Every entry below should be reproduced exactly, with all pictures left out.

Stored entries:
───
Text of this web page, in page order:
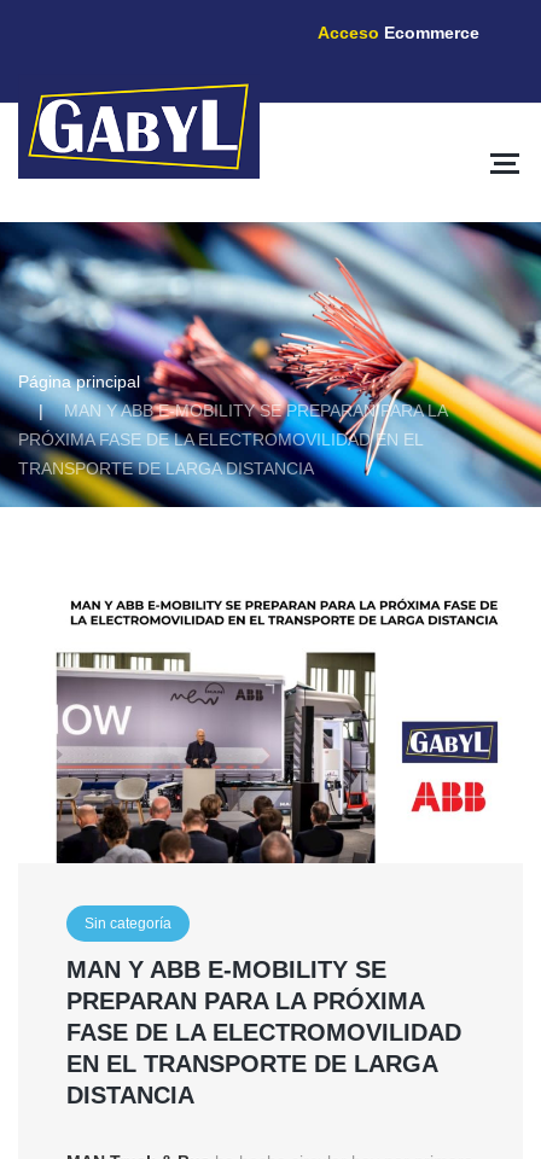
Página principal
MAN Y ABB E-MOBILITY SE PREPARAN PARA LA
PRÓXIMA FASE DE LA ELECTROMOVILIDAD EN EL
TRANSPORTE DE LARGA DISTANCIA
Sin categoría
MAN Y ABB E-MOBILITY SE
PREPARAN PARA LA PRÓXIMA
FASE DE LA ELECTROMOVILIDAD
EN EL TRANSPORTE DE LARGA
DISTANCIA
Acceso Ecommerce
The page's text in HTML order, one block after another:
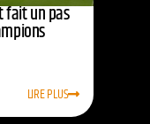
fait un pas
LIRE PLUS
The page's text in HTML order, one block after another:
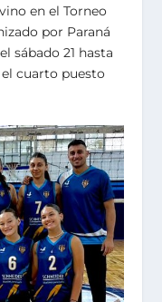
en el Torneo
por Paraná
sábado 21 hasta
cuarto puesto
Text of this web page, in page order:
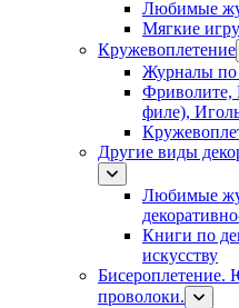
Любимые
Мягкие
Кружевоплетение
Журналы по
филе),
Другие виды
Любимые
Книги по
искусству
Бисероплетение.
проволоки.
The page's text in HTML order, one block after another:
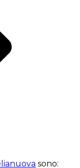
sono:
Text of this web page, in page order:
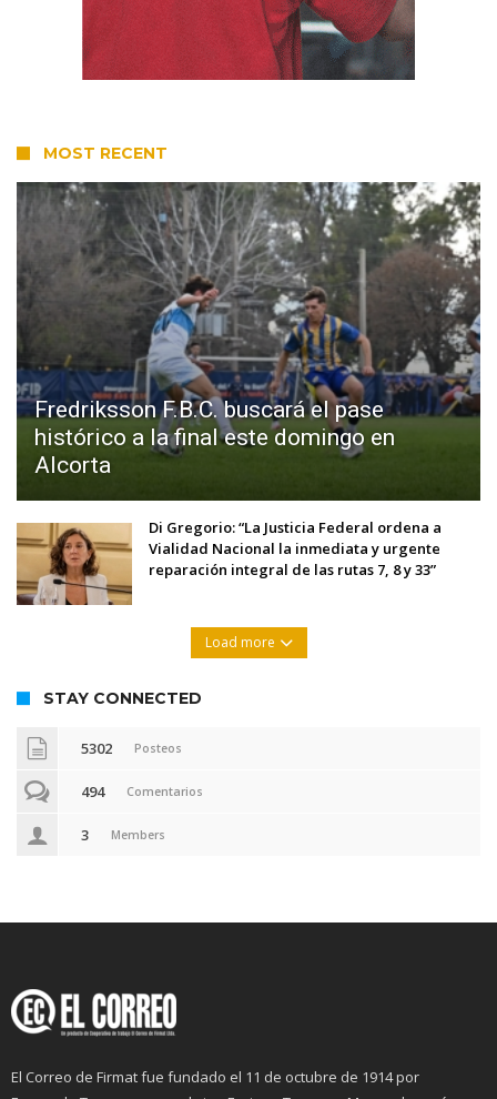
───
_Exercise solution_:
Text of this web page, in page order:
Página principal
MAN Y ABB E-MOBILITY SE PREPARAN PARA LA
PRÓXIMA FASE DE LA ELECTROMOVILIDAD EN EL
TRANSPORTE DE LARGA DISTANCIA
Sin categoría
MAN Y ABB E-MOBILITY SE
PREPARAN PARA LA PRÓXIMA
FASE DE LA ELECTROMOVILIDAD
EN EL TRANSPORTE DE LARGA
DISTANCIA
Acceso Ecommerce
The page's text in HTML order, one block after another:
fait un pas
LIRE PLUS
The page's text in HTML order, one block after another:
en el Torneo
por Paraná
sábado 21 hasta
cuarto puesto
Text of this web page, in page order:
Любимые
Мягкие
Кружевоплетение
Журналы по
филе),
Другие виды
Любимые
Книги по
искусству
Бисероплетение.
проволоки.
The page's text in HTML order, one block after another:
sono:
Text of this web page, in page order:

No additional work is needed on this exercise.